# R33 parts wanted



## Din Viesel (Sep 12, 2015)

A friend has asked me to source the following parts for him, they are:-

Driver's side carpeted section that hide's the inside of the O/S inner wing.

The plastic trim that covers the boot lock area, that goes between the recess.

The carpeted section that goes below that.

Space saver

All parts are for a 1996 R33 Gtst.

Many thanks


----------



## Din Viesel (Sep 12, 2015)

OK just to ad, "ANY ONE" that messages myself that has just one post or has just joined I can read your future

Your going on a short fast journey, F*** ***


----------



## Din Viesel (Sep 12, 2015)

Does any one have any of the parts above lying around in their garage/shed or breaking an r33 please ?

Cheers


----------



## Din Viesel (Sep 12, 2015)

Really do you think I was born yesterday


----------



## Din Viesel (Sep 12, 2015)

Still requiring parts below please :-

Driver's side carpeted section that hide's the inside of the O/S inner wing.

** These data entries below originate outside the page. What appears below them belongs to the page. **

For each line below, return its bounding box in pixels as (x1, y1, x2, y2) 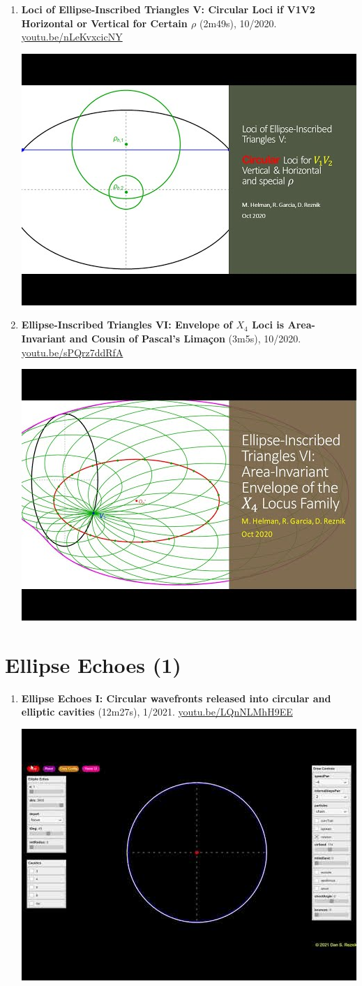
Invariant (21, 331, 66, 345)
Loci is (252, 317, 285, 332)
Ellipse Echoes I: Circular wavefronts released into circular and (21, 690, 331, 705)
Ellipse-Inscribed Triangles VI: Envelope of (21, 317, 233, 332)
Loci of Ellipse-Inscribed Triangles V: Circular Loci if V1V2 (21, 2, 315, 16)
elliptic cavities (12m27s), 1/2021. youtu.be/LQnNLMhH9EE (21, 704, 293, 719)
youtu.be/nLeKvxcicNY (21, 29, 123, 44)
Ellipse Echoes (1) (5, 650, 181, 679)
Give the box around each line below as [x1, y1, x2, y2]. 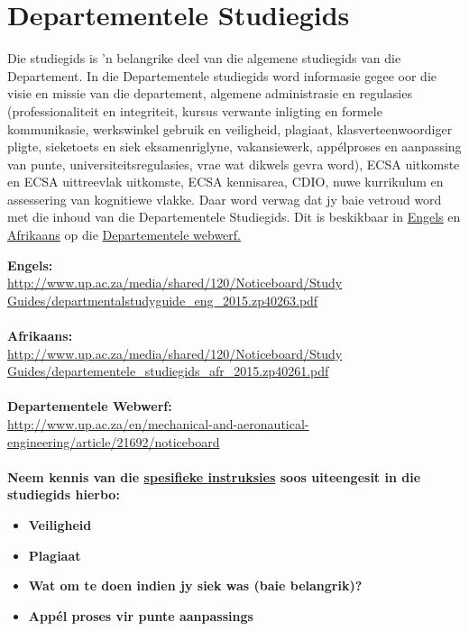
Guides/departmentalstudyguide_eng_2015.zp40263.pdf [7, 290, 318, 309]
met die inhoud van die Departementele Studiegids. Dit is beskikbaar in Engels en [7, 207, 461, 226]
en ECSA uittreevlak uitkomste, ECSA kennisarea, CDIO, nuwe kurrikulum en [7, 172, 444, 191]
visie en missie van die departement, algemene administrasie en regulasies [7, 84, 412, 103]
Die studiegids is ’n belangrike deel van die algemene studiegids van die [7, 49, 401, 68]
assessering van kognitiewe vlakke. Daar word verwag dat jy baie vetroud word [7, 189, 442, 208]
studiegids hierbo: [7, 485, 120, 504]
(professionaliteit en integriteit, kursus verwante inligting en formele [7, 101, 382, 120]
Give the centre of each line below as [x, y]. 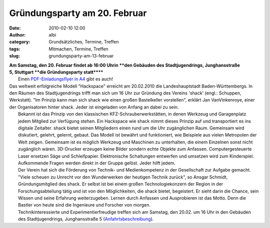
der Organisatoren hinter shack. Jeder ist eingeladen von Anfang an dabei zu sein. [94, 107]
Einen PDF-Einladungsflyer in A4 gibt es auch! [66, 79]
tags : [15, 49]
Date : [15, 28]
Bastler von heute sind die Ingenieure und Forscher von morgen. [84, 205]
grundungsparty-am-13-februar [81, 56]
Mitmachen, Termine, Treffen [78, 49]
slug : [14, 56]
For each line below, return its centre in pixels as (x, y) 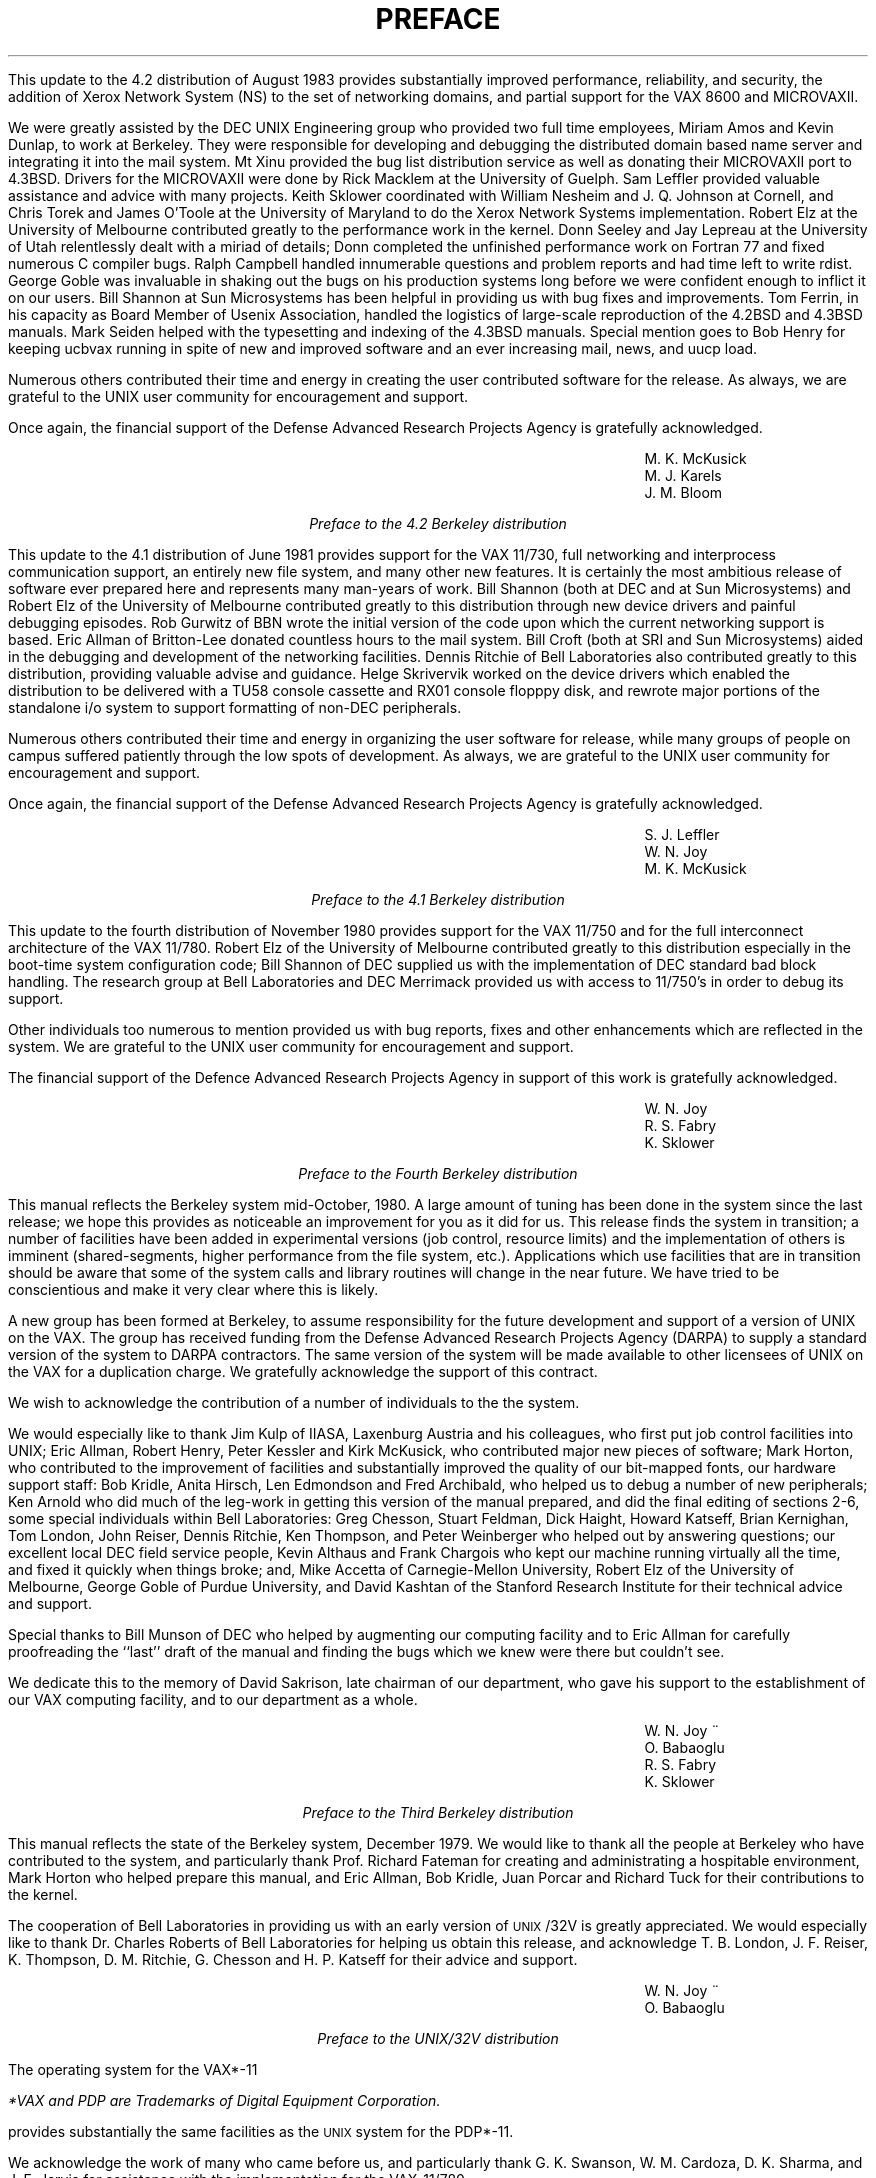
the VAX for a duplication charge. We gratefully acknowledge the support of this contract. (303, 1371)
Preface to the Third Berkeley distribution (438, 1812)
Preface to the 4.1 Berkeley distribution (438, 899)
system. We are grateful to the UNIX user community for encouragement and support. (291, 1046)
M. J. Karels (683, 475)
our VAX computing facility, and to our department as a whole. (213, 1699)
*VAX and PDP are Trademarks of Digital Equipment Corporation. (224, 2100)
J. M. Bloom (683, 492)
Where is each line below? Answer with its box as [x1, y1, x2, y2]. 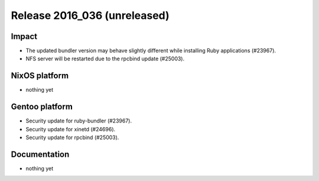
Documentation [11, 149, 70, 159]
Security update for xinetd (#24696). [25, 125, 116, 132]
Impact [11, 31, 38, 41]
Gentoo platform [11, 102, 73, 112]
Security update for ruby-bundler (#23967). [25, 117, 132, 124]
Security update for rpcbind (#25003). [25, 134, 119, 141]
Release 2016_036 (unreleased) [11, 9, 170, 22]
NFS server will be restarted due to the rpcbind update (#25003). [25, 55, 185, 62]
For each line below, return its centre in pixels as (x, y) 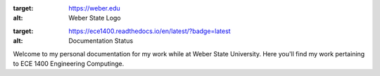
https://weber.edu (95, 8)
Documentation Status (101, 41)
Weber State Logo (95, 18)
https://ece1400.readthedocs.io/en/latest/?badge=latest (150, 31)
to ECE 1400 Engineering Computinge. (69, 63)
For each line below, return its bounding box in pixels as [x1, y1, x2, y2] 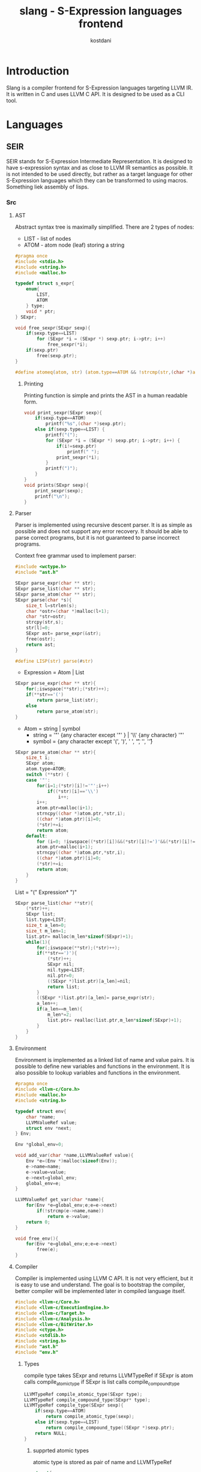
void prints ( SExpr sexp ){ [23, 482, 89, 488]
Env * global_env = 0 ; [14, 1142, 64, 1148]
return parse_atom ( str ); [37, 708, 99, 714]
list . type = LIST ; [26, 917, 67, 923]
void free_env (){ [14, 1235, 59, 1241]
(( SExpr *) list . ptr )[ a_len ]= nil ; [47, 978, 131, 984]
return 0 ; [26, 1219, 50, 1225]
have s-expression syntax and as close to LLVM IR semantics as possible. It [6, 164, 193, 171]
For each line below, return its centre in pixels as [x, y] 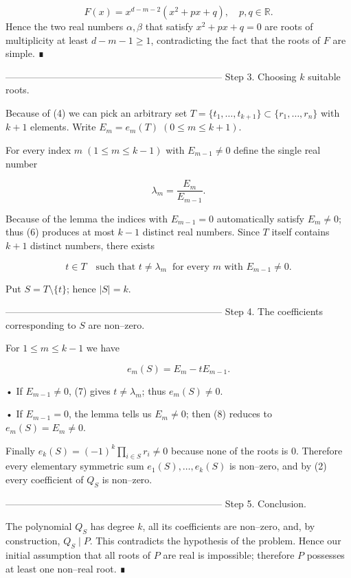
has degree [112, 526]
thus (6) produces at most [60, 232]
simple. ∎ [25, 53]
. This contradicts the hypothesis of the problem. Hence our [215, 541]
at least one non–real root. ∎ [66, 568]
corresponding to [41, 324]
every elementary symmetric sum [75, 466]
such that [116, 267]
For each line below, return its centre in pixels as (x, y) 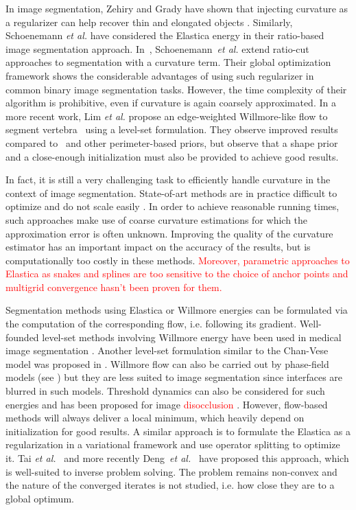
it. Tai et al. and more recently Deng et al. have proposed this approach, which (177, 458)
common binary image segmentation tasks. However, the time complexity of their (176, 89)
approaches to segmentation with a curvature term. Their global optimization (168, 62)
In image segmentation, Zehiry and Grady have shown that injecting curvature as (177, 8)
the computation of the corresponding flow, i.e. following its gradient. (151, 324)
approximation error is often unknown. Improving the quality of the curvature (169, 233)
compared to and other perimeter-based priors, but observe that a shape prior (172, 142)
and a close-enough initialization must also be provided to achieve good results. (172, 156)
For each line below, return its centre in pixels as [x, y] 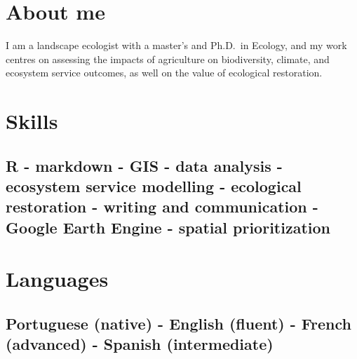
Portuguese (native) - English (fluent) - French [178, 323]
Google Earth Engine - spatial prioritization [168, 227]
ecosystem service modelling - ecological [154, 186]
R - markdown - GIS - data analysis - [144, 165]
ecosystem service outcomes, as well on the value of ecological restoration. [164, 73]
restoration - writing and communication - [162, 206]
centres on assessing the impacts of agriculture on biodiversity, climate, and [168, 59]
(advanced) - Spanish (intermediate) [140, 344]
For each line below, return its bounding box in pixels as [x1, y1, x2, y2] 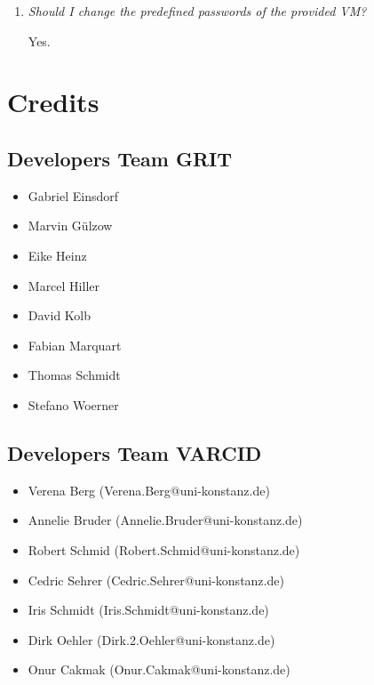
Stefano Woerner [28, 395, 119, 414]
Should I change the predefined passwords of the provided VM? [28, 2, 367, 20]
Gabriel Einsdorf [28, 186, 119, 205]
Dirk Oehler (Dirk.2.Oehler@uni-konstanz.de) [28, 630, 275, 649]
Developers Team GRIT [7, 144, 233, 172]
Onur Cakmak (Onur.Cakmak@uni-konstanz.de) [28, 660, 290, 679]
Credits [7, 84, 99, 120]
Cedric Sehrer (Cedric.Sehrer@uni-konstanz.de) [28, 570, 284, 589]

The plastic trim that covers the boot lock area, that goes between the recess.

Space saver

All parts are for a 1996 R33 Gtst.

*JUST FOR THE NEW MEMBERS AND ONES WITH EITHER NO POSTS OR SO, I WAS NOT BORN YESTERDAY !!*
*
DON'T BOTHER MESSAGING ME BECAUSE YOU WILL JUST GET REPORTED
*
*BONJOUR....*


----------



## Din Viesel (Sep 12, 2015)

JesseClay said:


> Hey


Yep I think you'll find friggin horses eat it !!


----------



## K66 SKY (Jan 25, 2005)

Din Viesel said:


> *
> A friend has asked me to source the following parts for him, they are:-
> 
> Space saver
> ...


This is not Me but....









Nissan Skyline JDM 5 X 114.3 16” Spare Wheel 135/70/16 Bridgestone Tyre And Rim | eBay


Nissan Skyline JDM 5 X 114.3 16” Spare Wheel 135/70/16 Bridgestone Tyre And Rim. Condition is "Used". Dispatched with Other 48h Courier.



www.ebay.co.uk





HTH!


----------



## Simonh (May 24, 2002)

I have a mold for the boot trim so it could be made in carbon, would be expensive though, £250 I think


----------



## Din Viesel (Sep 12, 2015)

K66 SKY said:


> This is not Me but....
> 
> 
> 
> ...


Many thanks but I don't think that is for a R33 ?



Simonh said:


> I have a mold for the boot trim so it could be made in carbon, would be expensive though, £250 I think


Again thank you Simon I have passed on your message & he said thanks but he will wait for a genuine part.


----------



## Simonh (May 24, 2002)

No worries.


----------